--- DATASET EXTRACT Enclosed Below ---
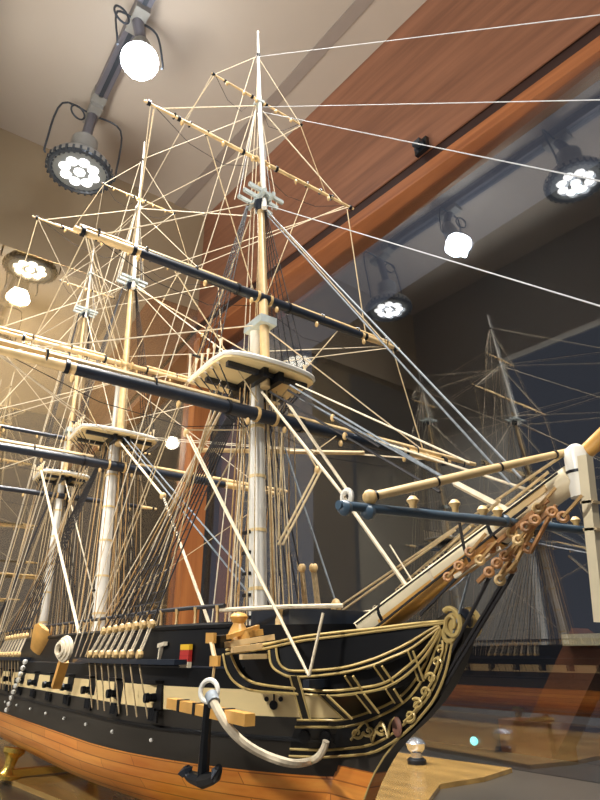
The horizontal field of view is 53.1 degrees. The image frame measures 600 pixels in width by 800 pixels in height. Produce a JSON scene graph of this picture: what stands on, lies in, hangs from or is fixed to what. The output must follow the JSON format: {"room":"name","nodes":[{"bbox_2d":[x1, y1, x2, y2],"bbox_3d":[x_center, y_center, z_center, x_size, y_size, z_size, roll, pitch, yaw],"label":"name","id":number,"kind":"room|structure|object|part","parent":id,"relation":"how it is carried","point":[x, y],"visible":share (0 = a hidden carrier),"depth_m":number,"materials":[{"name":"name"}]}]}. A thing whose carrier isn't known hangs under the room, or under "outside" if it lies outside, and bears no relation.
{"room":"museum","nodes":[
{"label":"museum","id":0,"kind":"room"},
{"bbox_2d":[0,252,191,639],"bbox_3d":[-1.488,0.249,2.994,1.900,2.320,0.050,16,-28,-32],"label":"wall","id":1,"kind":"structure","parent":0,"point":[38,286],"depth_m":3.24,"materials":[{"name":"beige paint"}]},
{"bbox_2d":[0,128,204,316],"bbox_3d":[-1.028,-0.831,2.714,1.620,0.570,0.060,16,-28,-32],"label":"wall","id":2,"kind":"structure","parent":0,"point":[27,190],"depth_m":2.69,"materials":[{"name":"beige paint"}]},
{"bbox_2d":[0,0,426,216],"bbox_3d":[-0.269,-1.514,1.885,1.900,0.040,4.300,16,-28,-32],"label":"ceiling","id":3,"kind":"structure","parent":0,"point":[53,52],"depth_m":2.36,"materials":[{"name":"beige paint"}]},
{"bbox_2d":[90,0,154,107],"bbox_3d":[-0.253,-1.542,1.712,0.056,0.050,1.985,16,-28,-32],"label":"track","id":4,"kind":"object","parent":3,"relation":"attached to","point":[110,73],"visible":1,"depth_m":2.30,"materials":[{"name":"grey metal"}]},
{"bbox_2d":[43,100,122,195],"bbox_3d":[-0.850,-1.036,2.379,0.248,0.368,0.248,1,-23,-3],"label":"track spotlight","id":5,"kind":"object","parent":4,"relation":"attached to","point":[77,166],"visible":0.99,"depth_m":2.32,"materials":[{"name":"grey metal"}]},
{"bbox_3d":[-0.917,-1.056,2.370,0.032,0.329,0.159,-20,-30,39],"label":"yoke arm","id":6,"kind":"part","parent":5,"relation":"part of"},
{"bbox_3d":[-0.853,-1.103,2.427,0.038,0.172,0.070,2,-23,-5],"label":"stem","id":7,"kind":"part","parent":5,"relation":"part of","materials":[{"name":"grey metal"}]},
{"bbox_3d":[-0.793,-1.026,2.440,0.134,0.328,0.041,16,-28,-32],"label":"yoke arm","id":8,"kind":"part","parent":5,"relation":"part of"},
{"bbox_2d":[113,1,163,80],"bbox_3d":[-0.553,-1.223,2.049,0.160,0.282,0.139,0,-23,1],"label":"track spotlight","id":9,"kind":"object","parent":4,"relation":"attached to","point":[139,60],"visible":1,"depth_m":2.01,"materials":[{"name":"grey metal"}]},
{"bbox_3d":[-0.595,-1.257,2.041,0.079,0.198,0.032,16,-28,-32],"label":"yoke arm","id":10,"kind":"part","parent":9,"relation":"part of"},
{"bbox_3d":[-0.562,-1.286,2.100,0.039,0.097,0.065,-15,-27,31],"label":"stem","id":11,"kind":"part","parent":9,"relation":"part of","materials":[{"name":"grey metal"}]},
{"bbox_3d":[-0.535,-1.140,2.006,0.124,0.096,0.118,16,-28,-32],"label":"bulb","id":12,"kind":"part","parent":9,"relation":"part of","materials":[{"name":"white glass"}]},
{"bbox_3d":[-0.523,-1.234,2.096,0.110,0.199,0.025,9,-25,-20],"label":"yoke arm","id":13,"kind":"part","parent":9,"relation":"part of"},
{"bbox_2d":[175,0,373,207],"bbox_3d":[0.107,-1.340,2.236,0.050,0.006,2.307,18,-29,-35],"label":"trim","id":14,"kind":"structure","parent":3,"relation":"attached to","point":[357,7],"depth_m":2.40,"materials":[{"name":"beige wood"}]},
{"bbox_2d":[0,737,599,799],"bbox_3d":[-0.269,0.668,0.959,1.900,0.040,4.300,16,-28,-32],"label":"table","id":15,"kind":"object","parent":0,"point":[532,777],"depth_m":1.13,"materials":[{"name":"brown wood"}]},
{"bbox_2d":[0,739,512,799],"bbox_3d":[-0.199,0.788,1.304,0.822,0.008,1.377,19,-29,-37],"label":"base","id":16,"kind":"object","parent":15,"relation":"on","point":[402,780],"depth_m":1.11,"materials":[{"name":"brown wood"}]},
{"bbox_2d":[0,746,66,780],"bbox_3d":[-0.478,0.701,1.170,0.221,0.057,0.052,16,-28,-32],"label":"pedestal","id":17,"kind":"object","parent":16,"relation":"on","point":[8,772],"visible":0.46,"depth_m":1.12,"materials":[{"name":"gold metal"}]},
{"bbox_2d":[0,14,599,799],"bbox_3d":[-0.184,-0.181,1.096,0.880,1.556,2.033,16,-28,-32],"label":"model","id":18,"kind":"object","parent":16,"relation":"on","point":[91,704],"visible":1,"depth_m":0.70},
{"bbox_3d":[-0.548,0.514,1.129,0.016,0.060,0.002,-8,-24,19],"label":"chain plate","id":19,"kind":"part","parent":18,"relation":"part of","materials":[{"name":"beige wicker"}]},
{"bbox_3d":[-0.533,0.506,1.110,0.016,0.060,0.002,-8,-24,19],"label":"chain plate","id":20,"kind":"part","parent":18,"relation":"part of","materials":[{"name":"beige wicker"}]},
{"bbox_3d":[-0.384,0.452,0.913,0.002,0.011,0.026,16,-28,-32],"label":"port lid","id":21,"kind":"part","parent":18,"relation":"part of","materials":[{"name":"black paint"}]},
{"bbox_3d":[-0.684,0.194,1.698,0.124,0.004,0.004,16,-28,-32],"label":"rail","id":22,"kind":"part","parent":18,"relation":"part of","materials":[{"name":"wood"}]},
{"bbox_3d":[-0.328,0.422,0.841,0.002,0.011,0.026,16,-28,-32],"label":"port lid","id":23,"kind":"part","parent":18,"relation":"part of","materials":[{"name":"black paint"}]},
{"bbox_3d":[-0.272,0.391,0.769,0.002,0.011,0.026,16,-28,-32],"label":"port lid","id":24,"kind":"part","parent":18,"relation":"part of","materials":[{"name":"black paint"}]},
{"bbox_3d":[-0.268,0.361,0.768,0.016,0.060,0.002,-8,-24,19],"label":"chain plate","id":25,"kind":"part","parent":18,"relation":"part of","materials":[{"name":"beige wood"}]},
{"bbox_3d":[-0.255,0.353,0.750,0.016,0.060,0.002,-8,-24,19],"label":"chain plate","id":26,"kind":"part","parent":18,"relation":"part of","materials":[{"name":"beige wood"}]},
{"bbox_3d":[-0.241,0.346,0.732,0.016,0.060,0.002,-8,-24,19],"label":"chain plate","id":27,"kind":"part","parent":18,"relation":"part of","materials":[{"name":"beige wood"}]},
{"bbox_3d":[-0.227,0.338,0.715,0.016,0.060,0.002,-8,-24,19],"label":"chain plate","id":28,"kind":"part","parent":18,"relation":"part of","materials":[{"name":"beige wood"}]},
{"bbox_3d":[-0.447,0.407,1.078,0.031,0.004,1.261,16,-28,-32],"label":"hammock rail","id":29,"kind":"part","parent":18,"relation":"part of","materials":[{"name":"wood"}]},
{"bbox_3d":[-0.216,0.361,0.698,0.002,0.011,0.026,16,-28,-32],"label":"port lid","id":30,"kind":"part","parent":18,"relation":"part of","materials":[{"name":"black paint"}]},
{"bbox_3d":[-0.217,0.330,0.710,0.009,0.002,0.026,16,-28,-32],"label":"port lid","id":31,"kind":"part","parent":18,"relation":"part of","materials":[{"name":"black paint"}]},
{"bbox_3d":[-0.459,0.431,1.085,0.040,0.006,1.341,16,-28,-32],"label":"cap rail","id":32,"kind":"part","parent":18,"relation":"part of","materials":[{"name":"black paint"}]},
{"bbox_3d":[-0.213,0.331,0.697,0.017,0.060,0.002,-8,-24,17],"label":"chain plate","id":33,"kind":"part","parent":18,"relation":"part of","materials":[{"name":"beige wood"}]},
{"bbox_3d":[-0.456,0.465,1.066,0.044,0.002,1.351,16,-28,-32],"label":"moulding","id":34,"kind":"part","parent":18,"relation":"part of","materials":[{"name":"black paint"}]},
{"bbox_3d":[-0.199,0.324,0.680,0.017,0.060,0.002,-6,-24,14],"label":"chain plate","id":35,"kind":"part","parent":18,"relation":"part of","materials":[{"name":"beige wood"}]},
{"bbox_3d":[-0.184,0.316,0.663,0.018,0.060,0.002,-5,-23,11],"label":"chain plate","id":36,"kind":"part","parent":18,"relation":"part of","materials":[{"name":"beige wood"}]},
{"bbox_3d":[-0.169,0.309,0.646,0.019,0.060,0.002,-3,-23,8],"label":"chain plate","id":37,"kind":"part","parent":18,"relation":"part of","materials":[{"name":"beige wood"}]},
{"bbox_3d":[-0.155,0.332,0.629,0.002,0.011,0.026,16,-28,-32],"label":"port lid","id":38,"kind":"part","parent":18,"relation":"part of","materials":[{"name":"black paint"}]},
{"bbox_3d":[-0.156,0.301,0.642,0.009,0.002,0.026,16,-28,-32],"label":"port lid","id":39,"kind":"part","parent":18,"relation":"part of","materials":[{"name":"black paint"}]},
{"bbox_3d":[-0.097,-0.049,0.908,0.150,0.004,0.004,16,-28,-32],"label":"rail","id":40,"kind":"part","parent":18,"relation":"part of","materials":[{"name":"wood"}]},
{"bbox_2d":[166,677,328,788],"bbox_3d":[-0.030,0.271,0.497,0.137,0.077,0.134,16,-28,-32],"label":"anchor","id":41,"kind":"object","parent":18,"relation":"hanging from","point":[209,708],"visible":1,"depth_m":0.45,"materials":[{"name":"black metal"}]},
{"bbox_3d":[-0.082,0.291,0.465,0.011,0.014,0.025,19,-29,-37],"label":"arm","id":42,"kind":"part","parent":41,"relation":"part of","materials":[{"name":"black metal"}]},
{"bbox_3d":[-0.065,0.279,0.445,0.012,0.020,0.035,16,-28,-32],"label":"arm","id":43,"kind":"part","parent":41,"relation":"part of","materials":[{"name":"black metal"}]},
{"bbox_3d":[-0.019,0.220,0.582,0.010,0.034,0.010,5,-24,-12],"label":"bitt post","id":44,"kind":"part","parent":18,"relation":"part of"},
{"bbox_3d":[-0.024,0.201,0.582,0.137,0.004,0.016,-11,-25,24],"label":"bow rail","id":45,"kind":"part","parent":18,"relation":"part of","materials":[{"name":"wood"}]},
{"bbox_3d":[0.025,0.200,0.502,0.199,0.024,0.019,-9,-25,20],"label":"head rail","id":46,"kind":"part","parent":18,"relation":"part of","materials":[{"name":"black paint"}]},
{"bbox_3d":[0.022,0.217,0.497,0.200,0.051,0.021,-9,-25,20],"label":"head rail","id":47,"kind":"part","parent":18,"relation":"part of","materials":[{"name":"black paint"}]},
{"bbox_3d":[0.046,0.206,0.492,0.147,0.038,0.014,-7,-24,16],"label":"head rail","id":48,"kind":"part","parent":18,"relation":"part of","materials":[{"name":"black paint"}]},
{"bbox_3d":[0.064,0.241,0.516,0.160,0.080,0.028,-20,-30,39],"label":"trail board rail","id":49,"kind":"part","parent":18,"relation":"part of","materials":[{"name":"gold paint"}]},
{"bbox_3d":[0.064,0.258,0.512,0.028,0.094,0.182,21,-31,-41],"label":"trail rail","id":50,"kind":"part","parent":18,"relation":"part of","materials":[{"name":"black paint"}]},
{"bbox_3d":[0.073,0.066,0.386,0.008,0.009,0.008,16,-28,-32],"label":"knob","id":51,"kind":"part","parent":18,"relation":"part of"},
{"bbox_3d":[0.105,0.072,0.409,0.008,0.009,0.008,16,-28,-32],"label":"knob","id":52,"kind":"part","parent":18,"relation":"part of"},
{"bbox_3d":[0.129,0.079,0.424,0.008,0.009,0.008,16,-28,-32],"label":"knob","id":53,"kind":"part","parent":18,"relation":"part of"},
{"bbox_3d":[0.143,0.082,0.434,0.008,0.009,0.008,16,-28,-32],"label":"knob","id":54,"kind":"part","parent":18,"relation":"part of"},
{"bbox_3d":[0.225,0.100,0.490,0.008,0.009,0.008,16,-28,-32],"label":"knob","id":55,"kind":"part","parent":18,"relation":"part of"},
{"bbox_2d":[406,737,426,765],"bbox_3d":[0.246,0.748,1.272,0.042,0.058,0.042,16,-28,-32],"label":"knob","id":56,"kind":"object","parent":16,"relation":"on","point":[415,745],"visible":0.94,"depth_m":1.26,"materials":[{"name":"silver metal"}]},
{"bbox_2d":[197,0,599,323],"bbox_3d":[0.659,-1.153,1.859,0.168,0.644,3.410,18,-29,-36],"label":"wood panel","id":57,"kind":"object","parent":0,"point":[479,65],"depth_m":2.09,"materials":[{"name":"brown wood"}]},
{"bbox_2d":[172,337,215,624],"bbox_3d":[-0.450,0.454,2.537,0.085,1.585,0.060,16,-28,-32],"label":"trim","id":58,"kind":"structure","parent":57,"relation":"attached to","point":[185,594],"depth_m":2.47,"materials":[{"name":"orange wood"}]},
{"bbox_2d":[195,35,599,349],"bbox_3d":[0.657,-0.775,1.696,0.174,0.008,3.410,18,-29,-36],"label":"trim","id":59,"kind":"structure","parent":57,"relation":"attached to","point":[338,252],"depth_m":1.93,"materials":[{"name":"orange wood"}]},
{"bbox_2d":[198,23,599,329],"bbox_3d":[0.660,-0.838,1.725,0.160,0.041,3.410,18,-29,-36],"label":"trim","id":60,"kind":"structure","parent":57,"relation":"attached to","point":[594,33],"depth_m":1.84,"materials":[{"name":"brown wood"}]},
{"bbox_2d":[412,135,429,157],"bbox_3d":[0.376,-0.801,1.888,0.035,0.045,0.050,16,-28,-32],"label":"clip","id":61,"kind":"object","parent":57,"relation":"attached to","point":[419,150],"visible":1,"depth_m":1.88,"materials":[{"name":"black metal"}]},
{"label":"outside","id":62,"kind":"structure","parent":0,"visible":0},
{"bbox_2d":[312,163,599,765],"bbox_3d":[1.318,0.187,1.925,0.050,2.600,4.200,16,-28,-32],"label":"glass panel","id":63,"kind":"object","parent":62,"point":[520,362],"depth_m":2.65,"materials":[{"name":"clear glass"}]},
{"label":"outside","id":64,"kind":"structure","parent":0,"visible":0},
{"bbox_2d":[498,628,599,761],"bbox_3d":[0.627,0.708,1.438,0.110,0.297,0.317,16,-28,-32],"label":"brace","id":65,"kind":"object","parent":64,"point":[570,694],"visible":0.85,"depth_m":1.40,"materials":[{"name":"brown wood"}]},
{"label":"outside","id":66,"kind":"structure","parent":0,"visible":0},
{"bbox_2d":[470,736,477,745],"bbox_3d":[0.514,1.008,1.773,0.023,0.024,0.024,16,-28,-32],"label":"indicator light","id":67,"kind":"object","parent":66,"point":[473,740],"visible":1,"depth_m":1.77,"materials":[{"name":"teal plastic"}]}
]}
--- End of Enclosed DATASET EXTRACT ---
:: PROBLEM REQUIREMENTS ::
Give the number of lines above that contain "gold", and nothing more.

:: ANSWER SECTION ::
2